WHAT IS NEEDED: Return every line from the one with "Disabilities Act of" through the one with "Complaints can be", inclusive, exactly as it appears below.

------------------------------------------------

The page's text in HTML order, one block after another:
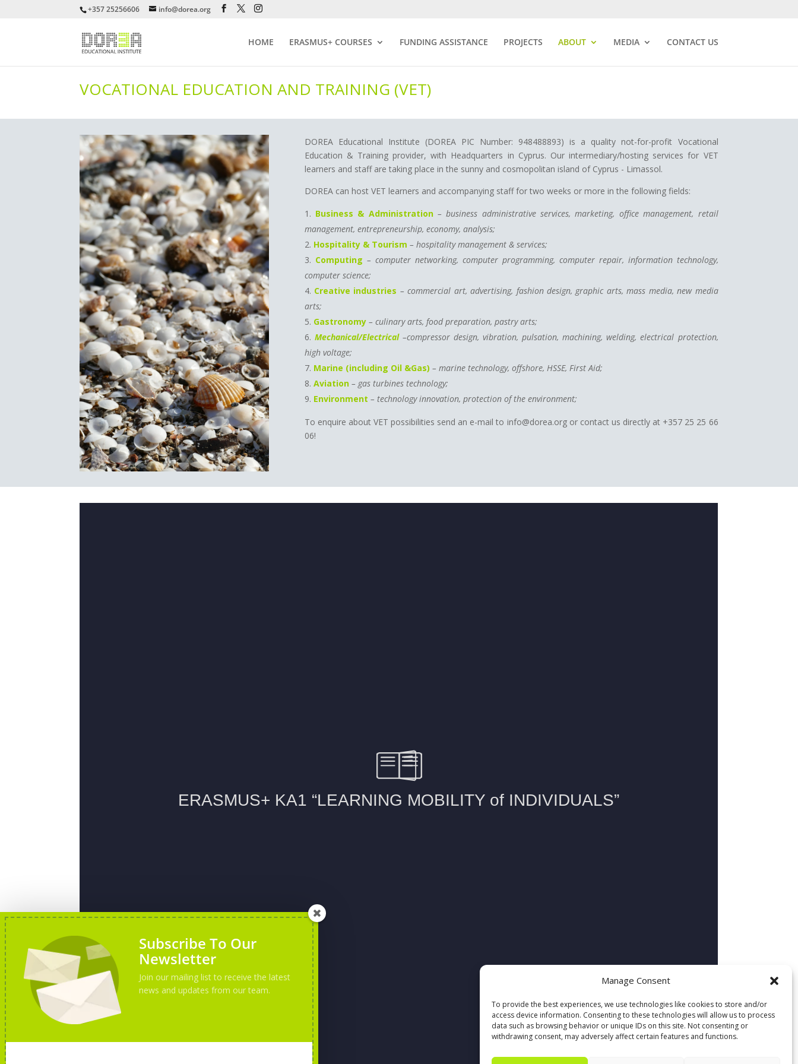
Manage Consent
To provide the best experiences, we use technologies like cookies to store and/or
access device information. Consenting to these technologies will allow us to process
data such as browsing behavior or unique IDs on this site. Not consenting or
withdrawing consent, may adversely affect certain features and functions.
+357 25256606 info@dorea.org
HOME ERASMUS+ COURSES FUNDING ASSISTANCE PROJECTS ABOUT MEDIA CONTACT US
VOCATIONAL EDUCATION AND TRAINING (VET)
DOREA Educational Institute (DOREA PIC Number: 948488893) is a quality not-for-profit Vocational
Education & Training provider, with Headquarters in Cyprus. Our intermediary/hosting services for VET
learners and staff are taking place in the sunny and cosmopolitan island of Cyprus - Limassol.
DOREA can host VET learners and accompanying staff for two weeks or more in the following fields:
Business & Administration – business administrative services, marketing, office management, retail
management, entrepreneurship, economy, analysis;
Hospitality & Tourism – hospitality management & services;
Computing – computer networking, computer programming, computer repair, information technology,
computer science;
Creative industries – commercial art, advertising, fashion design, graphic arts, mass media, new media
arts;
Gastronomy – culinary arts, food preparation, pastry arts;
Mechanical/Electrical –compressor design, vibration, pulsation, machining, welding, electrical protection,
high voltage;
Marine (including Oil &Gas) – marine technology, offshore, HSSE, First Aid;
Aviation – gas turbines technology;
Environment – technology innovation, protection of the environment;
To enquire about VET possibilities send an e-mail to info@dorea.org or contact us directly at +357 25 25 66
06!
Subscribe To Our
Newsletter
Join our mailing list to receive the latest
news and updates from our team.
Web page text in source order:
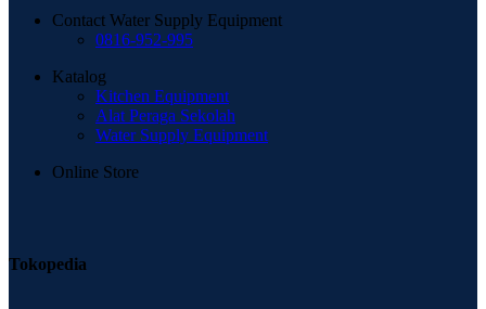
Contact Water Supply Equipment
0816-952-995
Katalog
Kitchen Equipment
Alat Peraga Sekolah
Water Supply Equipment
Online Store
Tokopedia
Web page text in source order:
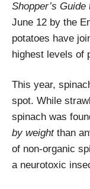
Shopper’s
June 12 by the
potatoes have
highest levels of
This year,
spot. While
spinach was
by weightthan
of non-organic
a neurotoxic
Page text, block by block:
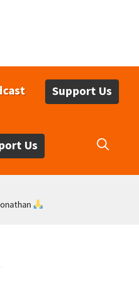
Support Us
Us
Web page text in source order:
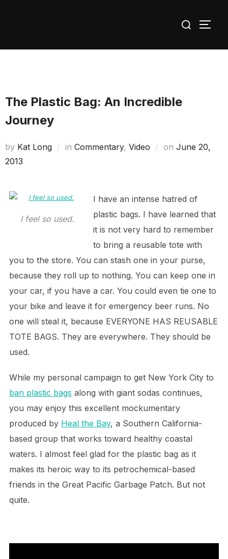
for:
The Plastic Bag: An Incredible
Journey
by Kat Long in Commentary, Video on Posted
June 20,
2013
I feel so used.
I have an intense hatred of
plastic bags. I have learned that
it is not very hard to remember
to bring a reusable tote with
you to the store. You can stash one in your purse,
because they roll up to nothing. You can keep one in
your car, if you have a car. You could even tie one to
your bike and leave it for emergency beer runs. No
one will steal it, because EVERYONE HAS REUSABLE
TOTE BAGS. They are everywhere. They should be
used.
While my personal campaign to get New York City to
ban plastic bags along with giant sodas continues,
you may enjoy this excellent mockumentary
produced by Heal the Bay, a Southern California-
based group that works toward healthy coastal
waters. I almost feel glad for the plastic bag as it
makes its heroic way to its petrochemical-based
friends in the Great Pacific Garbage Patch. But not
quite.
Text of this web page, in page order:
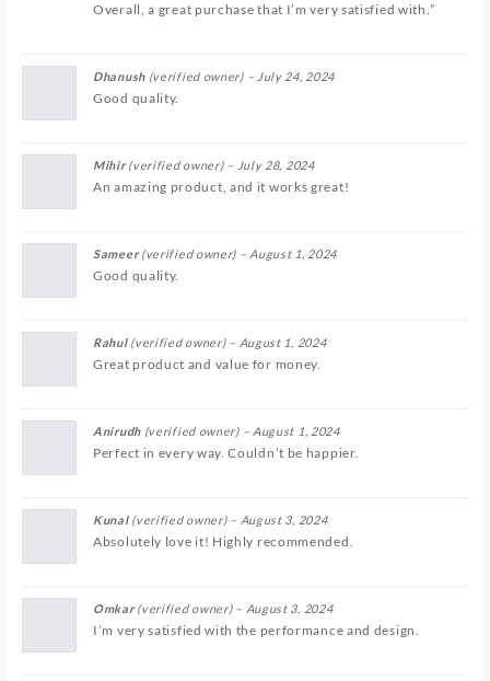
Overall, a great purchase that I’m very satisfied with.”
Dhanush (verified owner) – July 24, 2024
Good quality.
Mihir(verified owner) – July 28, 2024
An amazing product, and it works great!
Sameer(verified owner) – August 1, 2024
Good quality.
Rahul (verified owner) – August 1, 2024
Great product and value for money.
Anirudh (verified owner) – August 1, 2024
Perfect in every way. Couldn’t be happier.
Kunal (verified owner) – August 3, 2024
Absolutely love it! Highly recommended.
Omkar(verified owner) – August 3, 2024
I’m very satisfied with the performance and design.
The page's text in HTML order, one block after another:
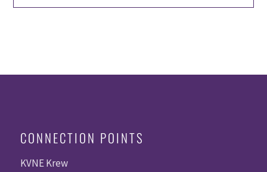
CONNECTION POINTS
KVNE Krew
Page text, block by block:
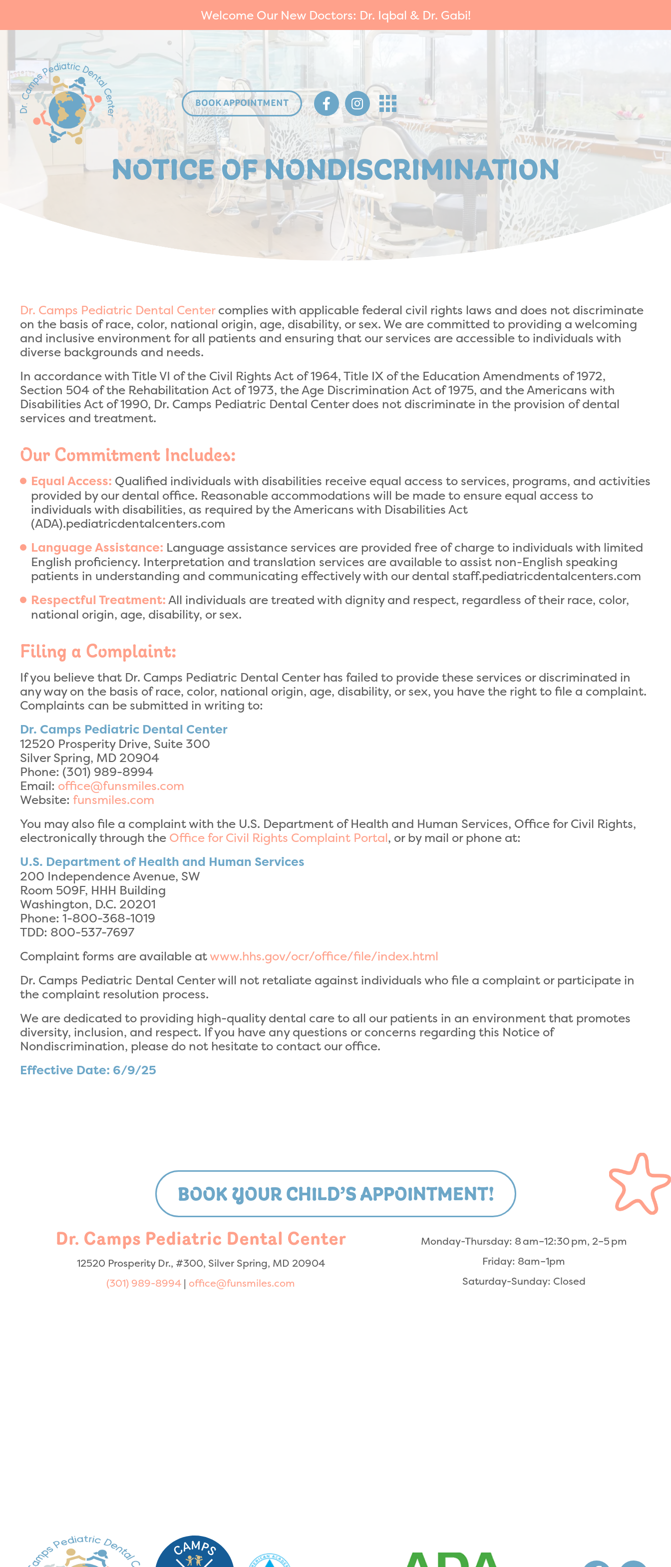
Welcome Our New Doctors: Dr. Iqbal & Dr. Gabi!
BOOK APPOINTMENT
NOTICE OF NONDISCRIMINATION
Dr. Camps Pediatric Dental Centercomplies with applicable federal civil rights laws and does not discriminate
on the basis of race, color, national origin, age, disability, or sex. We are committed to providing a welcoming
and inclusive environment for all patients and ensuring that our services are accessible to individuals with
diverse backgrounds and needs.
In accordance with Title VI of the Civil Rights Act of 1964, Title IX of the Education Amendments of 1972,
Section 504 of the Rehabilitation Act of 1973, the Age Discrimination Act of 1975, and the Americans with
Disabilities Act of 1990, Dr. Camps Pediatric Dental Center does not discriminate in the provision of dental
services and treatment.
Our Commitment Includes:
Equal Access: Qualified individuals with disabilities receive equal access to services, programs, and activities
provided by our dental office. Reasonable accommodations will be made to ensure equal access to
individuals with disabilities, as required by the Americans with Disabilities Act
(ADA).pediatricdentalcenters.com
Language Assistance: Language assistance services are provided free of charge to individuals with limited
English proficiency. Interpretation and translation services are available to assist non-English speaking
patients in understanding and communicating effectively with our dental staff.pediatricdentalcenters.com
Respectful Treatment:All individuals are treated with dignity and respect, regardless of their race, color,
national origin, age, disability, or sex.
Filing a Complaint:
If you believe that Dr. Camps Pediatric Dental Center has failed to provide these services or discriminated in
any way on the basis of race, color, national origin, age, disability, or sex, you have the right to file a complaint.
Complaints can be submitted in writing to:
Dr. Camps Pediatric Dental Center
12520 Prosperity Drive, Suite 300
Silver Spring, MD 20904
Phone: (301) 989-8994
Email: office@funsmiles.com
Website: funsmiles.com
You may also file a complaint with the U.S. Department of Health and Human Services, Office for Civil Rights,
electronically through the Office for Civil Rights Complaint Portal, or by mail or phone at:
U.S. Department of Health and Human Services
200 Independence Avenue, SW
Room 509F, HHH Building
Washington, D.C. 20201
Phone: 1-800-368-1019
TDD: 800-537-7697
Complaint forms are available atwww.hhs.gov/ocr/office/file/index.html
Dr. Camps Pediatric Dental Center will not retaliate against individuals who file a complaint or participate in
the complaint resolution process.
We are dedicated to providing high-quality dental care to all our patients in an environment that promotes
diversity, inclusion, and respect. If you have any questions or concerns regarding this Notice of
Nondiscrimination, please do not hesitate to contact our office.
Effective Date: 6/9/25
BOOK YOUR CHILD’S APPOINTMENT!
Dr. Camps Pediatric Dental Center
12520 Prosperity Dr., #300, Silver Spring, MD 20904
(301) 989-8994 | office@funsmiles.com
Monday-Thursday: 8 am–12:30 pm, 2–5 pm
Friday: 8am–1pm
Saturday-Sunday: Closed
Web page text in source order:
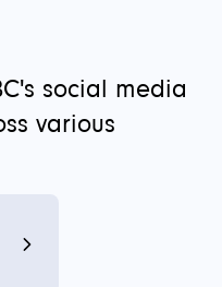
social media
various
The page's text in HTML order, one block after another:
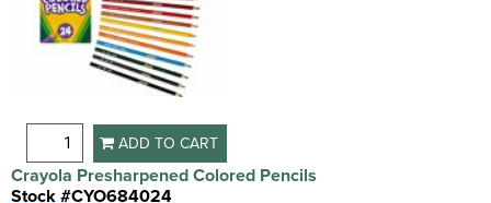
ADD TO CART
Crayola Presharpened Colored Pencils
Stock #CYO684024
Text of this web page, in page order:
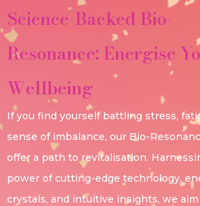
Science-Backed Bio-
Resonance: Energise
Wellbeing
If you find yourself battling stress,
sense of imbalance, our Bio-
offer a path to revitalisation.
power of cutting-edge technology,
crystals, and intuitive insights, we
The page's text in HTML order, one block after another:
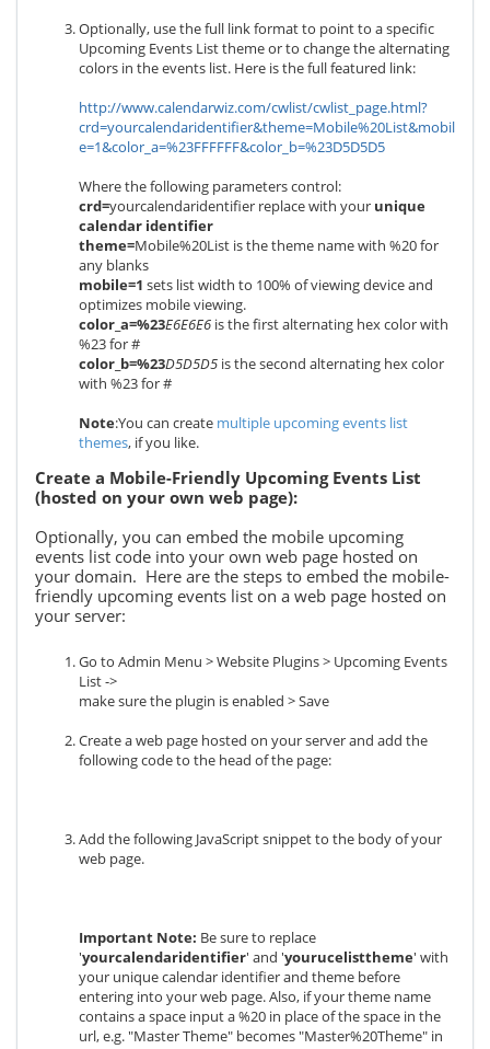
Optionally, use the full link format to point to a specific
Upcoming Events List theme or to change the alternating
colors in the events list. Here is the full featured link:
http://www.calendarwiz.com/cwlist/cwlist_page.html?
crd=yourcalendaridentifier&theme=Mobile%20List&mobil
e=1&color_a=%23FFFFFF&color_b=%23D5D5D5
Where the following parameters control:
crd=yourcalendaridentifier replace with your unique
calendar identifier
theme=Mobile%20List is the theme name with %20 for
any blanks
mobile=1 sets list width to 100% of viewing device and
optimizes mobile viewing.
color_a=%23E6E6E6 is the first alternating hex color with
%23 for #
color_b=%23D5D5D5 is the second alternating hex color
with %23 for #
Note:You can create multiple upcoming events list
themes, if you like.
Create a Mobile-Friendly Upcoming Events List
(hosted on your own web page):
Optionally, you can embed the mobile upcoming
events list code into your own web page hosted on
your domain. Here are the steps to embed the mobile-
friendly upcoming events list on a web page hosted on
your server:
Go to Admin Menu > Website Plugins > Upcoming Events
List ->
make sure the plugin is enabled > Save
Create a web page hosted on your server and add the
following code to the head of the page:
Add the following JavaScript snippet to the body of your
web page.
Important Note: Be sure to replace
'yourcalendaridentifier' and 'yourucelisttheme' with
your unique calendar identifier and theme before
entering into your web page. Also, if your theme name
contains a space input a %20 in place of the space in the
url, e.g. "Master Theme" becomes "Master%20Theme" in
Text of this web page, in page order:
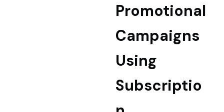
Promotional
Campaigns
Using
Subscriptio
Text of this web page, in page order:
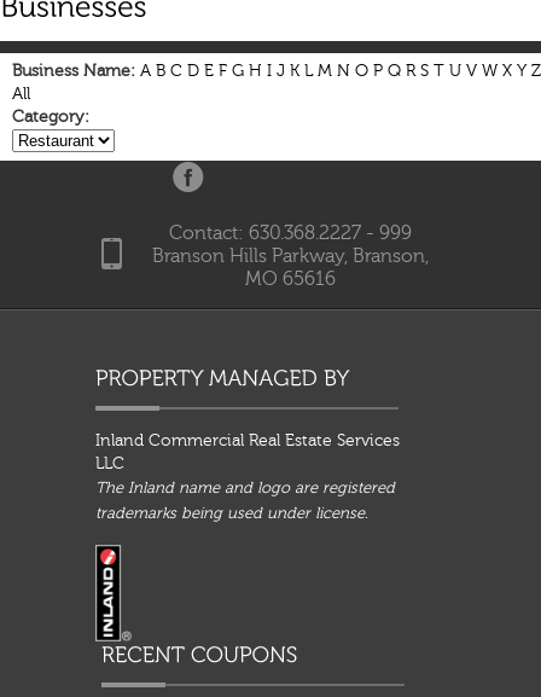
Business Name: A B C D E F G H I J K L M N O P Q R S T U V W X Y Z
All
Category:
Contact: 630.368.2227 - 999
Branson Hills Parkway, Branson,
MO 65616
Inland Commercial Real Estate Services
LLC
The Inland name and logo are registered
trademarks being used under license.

------------------------------------------------

ANSWER TO THIS PROBLEM:
Disabilities Act of 1990, Dr. Camps Pediatric Dental Center does not discriminate in the provision of dental
services and treatment.
Our Commitment Includes:
Equal Access: Qualified individuals with disabilities receive equal access to services, programs, and activities
provided by our dental office. Reasonable accommodations will be made to ensure equal access to
individuals with disabilities, as required by the Americans with Disabilities Act
(ADA).pediatricdentalcenters.com
Language Assistance: Language assistance services are provided free of charge to individuals with limited
English proficiency. Interpretation and translation services are available to assist non-English speaking
patients in understanding and communicating effectively with our dental staff.pediatricdentalcenters.com
Respectful Treatment:All individuals are treated with dignity and respect, regardless of their race, color,
national origin, age, disability, or sex.
Filing a Complaint:
If you believe that Dr. Camps Pediatric Dental Center has failed to provide these services or discriminated in
any way on the basis of race, color, national origin, age, disability, or sex, you have the right to file a complaint.
Complaints can be submitted in writing to:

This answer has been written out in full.